In March 2007 visual effects and product company Digital Domain purchased The Foundry. The price was £5 million ($9.8 million USD) and took the form of £550,000 cash, £2 million restricted stock (Digital Domain was not public at the time), and a promissory note for £2.5 million.
On June 2, 2009 the Foundry was divested from Digital Domain in a management buyout sponsored by UK-based venture capital firm Advent Venture Partners. Digital Domain received proceeds of $12 million dollars in the transaction. According to subsequent Digital Domain SEC filings, The Foundry revenue for the full year 2008 was $7.9 million, equating to a multiple of approximately 1.5x annual sales.
The Foundry was sold again in March 2011 to global private equity firm The Carlyle Group for a reported £75 million ($120 million USD). An impressive return for Advent over a two year holding period (10x increase in deal value). Carlyle’s 2011 press release quotes an annual revenue figure of £14.9 million for 2010, implying a 5x trailing sales multiple. UK regulatory filings indicate EBITDA of £6.5 million for 2010 (purchase price was then about 11.5x EBITDA).

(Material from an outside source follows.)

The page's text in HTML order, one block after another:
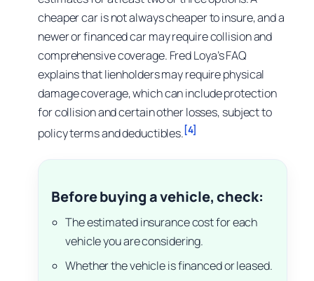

The Foundry’s Nuke compositing software had benefited greatly from Apple’s 2006 decision to end-of-life Shake, a widely used compositing software tool. Apple continued to sell Shake until mid-year 2009, which happens to aligns with the tremendous growth The Foundry experienced.

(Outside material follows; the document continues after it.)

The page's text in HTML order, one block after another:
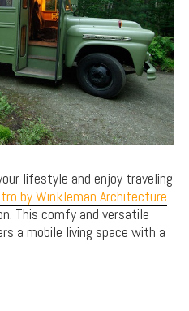
lifestyle and enjoy traveling
by Winkleman Architecture
This comfy and versatile
a mobile living space with a

During Carlyle’s ownership The Foundry purchased Luxology (2012) and Made with Mischief (2014) to accelerate its growth. Then in May 2015 Carlyle sold The Foundry to HgCapital for £200 million ($312 million). According to Carlyle’s 2015 press release about the sale, revenue grew by over 160% during Carlyle’s ownership. Regulatory filings indicate 2014 full year revenue was £27.5 million and EBITDA was around £8.5 million. Using these figures HgCapital paid around 7x trailing sales and 23x trailing EBITDA.

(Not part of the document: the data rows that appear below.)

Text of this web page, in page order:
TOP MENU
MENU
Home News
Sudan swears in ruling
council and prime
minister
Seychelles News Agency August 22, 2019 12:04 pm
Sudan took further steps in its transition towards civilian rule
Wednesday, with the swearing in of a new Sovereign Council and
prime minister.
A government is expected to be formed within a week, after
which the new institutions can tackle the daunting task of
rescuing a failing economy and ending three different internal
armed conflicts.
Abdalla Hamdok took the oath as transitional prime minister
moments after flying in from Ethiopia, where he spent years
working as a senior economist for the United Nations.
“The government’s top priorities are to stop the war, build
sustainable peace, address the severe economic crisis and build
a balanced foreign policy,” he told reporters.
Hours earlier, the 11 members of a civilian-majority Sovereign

The Foundry would rebrand as just Foundry in early 2017. Under HgCapital’s ownership growth of revenue and profitability continued. HgCapitals’ filings indicate Foundry grew revenue by 12% and EBITDA by 54% in 2017, and further states EBITDA grew double-digits in 2018.
The above transaction review understates the equity returns of the investors. Each institutional investor employed debt to magnify its equity return, making these transactions case studies in making money for investors. Based on a review of end of year 2017 regulatory filings, Foundry’s last owner HgCapital had managed to borrow over £260 million pounds of interest-bearing loans – which is over six times annual sales. HgCapital’s 2015 press release stated the HgCapital Trust would contribute £19.7 million of the £200 million purchase from Carlyle. Since HgCapital’s model is to invest alongside other institutional investors, the balance of the equity position is other investors. In HgCapital’s 2016 annual report the residual cost of Foundry is listed at £15.2 million and Hg’s client equity position is listed at 79.1%. If the latter means equity owned not by the Trust, then the total equity commitment was around £100 million – but it is not clear how much of the equity was rolled over by existing investors or management.
Returning to the point, HgCapital indicates in its press release that it (the Trust) will receive cash proceeds of £28.0 million from the sale to Roper. Add to this an earlier ‘realization’ of £3.7 million from a refinancing of Foundry’s debt in 2018 and the total cash return appears to be £31.7 million. Measured against the residual cost of £15.2 million, the return is a doubling of the investment in a little less than four years. It would appear there is, in fact, money to be made investing in media technology.
In an unrelated, separate observation we were asked by TVBEurope to provide an outlook for the M&A environment toward the end of 2018. Here is an excerpt:
Finally, what does he [Josh Stinehour, Devoncroft] expect to see happen within our industry in 2019? “Drawing on the historical record, I expect more of the same: targeted M&A (buy versus build, geographic expansion, etc); creative mergers to add economic scale; pragmatic divestitures by larger technology organisations; and lastly a few totally surprising purchases by large IT organisations based on utterly arbitrary rationales.”